This little light of mine, I'm gonna let it shine...

Thursday, July 2, 2009

You Do Something Every Day

Ever since my boss went on her month long leave, I've reverted to my sneaky selfish old ways as the employed. Sorry world, it's too hard to conform. Besides: "The reward for conformity is that everyone likes you except yourself." -Rita Mae Brown

In that vein I want to quickly get somethings down.
I have realized that my driving interest is depth. I am interested, almost solely, in the fullness of experience. I cannot befriend people who do not live deeply because I get too bored, tense, or impatient.
It is I that you have to persuade if you want to captivate, experience, capture my very person. What I offer is far too precious to be passed out like circulars for Walgreens. Treasures are not to be had for the asking alone. You must love the journey, thrill of adventure, create the story that ends in bliss.
The above is from a user on fetlife. It is still hard for me to embody her first two sentences but I am coming to live this understanding more and more everyday. I threw myself into these teeming city ponds when I was young. I was strong and fierce but clueless. The clues are becoming more and more congruent, I am valuable to an epic degree. So are we all.

Delving more deeply into the BDSM world reveals to me that these threads do not weave a sexual tapestry alone. This information, what I am learning and discovering, often has more to do with who I am as a person and what values I hold closely. The line between kinky sex and everyday life become less and less important, how you live is how you live no matter what you're doing. ((It's vague here...I have a date to get to...this is a later edit.))

I am still doing splendidly.
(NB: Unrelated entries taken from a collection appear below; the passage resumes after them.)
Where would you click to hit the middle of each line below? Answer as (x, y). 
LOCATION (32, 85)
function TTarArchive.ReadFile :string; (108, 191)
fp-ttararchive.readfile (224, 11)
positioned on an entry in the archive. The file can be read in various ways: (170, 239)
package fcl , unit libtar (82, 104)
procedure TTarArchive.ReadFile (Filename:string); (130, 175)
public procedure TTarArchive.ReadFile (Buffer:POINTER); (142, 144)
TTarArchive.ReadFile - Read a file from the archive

All this work (my god I did so much behind the scenes planting since 2004) is finally bearing edible fruit. I am finding myself going more habitually to the ways I want for myself and old habits are losing strength. I am recognizing patterns in myself, ways that I behave, and correcting them quickly, gently, and soundly.
Here's a typical night at home after work: I get home, my cats are all over me. The first thing I do is take off all or most of my clothing (doesn't everyone do this?). Then I turn on music. I don't get much time at home, to myself, so I have mental lists miles long of things I want to finish, begin, or work on. It takes me quite some time to channel the 'work for other people' energy out of me and I'm impatient. I'm particularly impatient with myself (or at least I used to be...).
To modify my thinking, being, breathing, perception, I turn to a commonly known weed for advice. The weed tends to make the options spin faster in the air around my head for a time. I become physically tense and uncomfortable, my breathing seems to shallow, my mind seems to freeze before all these rotating options and then I spiral downward into an anxious inertia full of self directed frustration and criticism.

This pattern happens almost every time I get a night at home. I try to make more space for nights at home so it doesn't seem that my to do lists get attention starved and snarled, but that rarely pans out.
I've wondered over and over about my "reliance" on this commonly known and easy to grow plant. I always come back to the simple desire as being a thing to be respected in itself and try not to ruin yet another good thing with anxious over-analyzing.

It happened last night. I could feel myself getting breathless and tense and knew I had to act fast before the maw of undone options ate me alive and left me a knotted up mess of darkness. I got on my bike and rode as hard as I could for 25 minutes. I came home and did a rejuvenating and relaxing 40 minutes of strenuous yoga. Afterward I lay on my bed smiling for a time until it became clear to me how much time I had and what things I needed or wanted to accomplish. I set to work, no knots, no doubts, no anxiety. I realized what I'd just done.

These successes are invisible to the outsider. No one will congratulate me for paying my bills, picking up my strewn about clothes and scooping the cat box...except me (unless I proudly catalog these everyday successes to someone else, which I do). I will definitely congratulate myself for that and more. I am learning my lessons. I am holding my ground. I am a peaceful warrior: ready to act when necessary and stable enough to stand contentedly until action is needed.

1 comment:

Tara said...

Your evolution is so beautiful and inspiring. I'd love to hear more about how bdsm leads and weaves with this journey.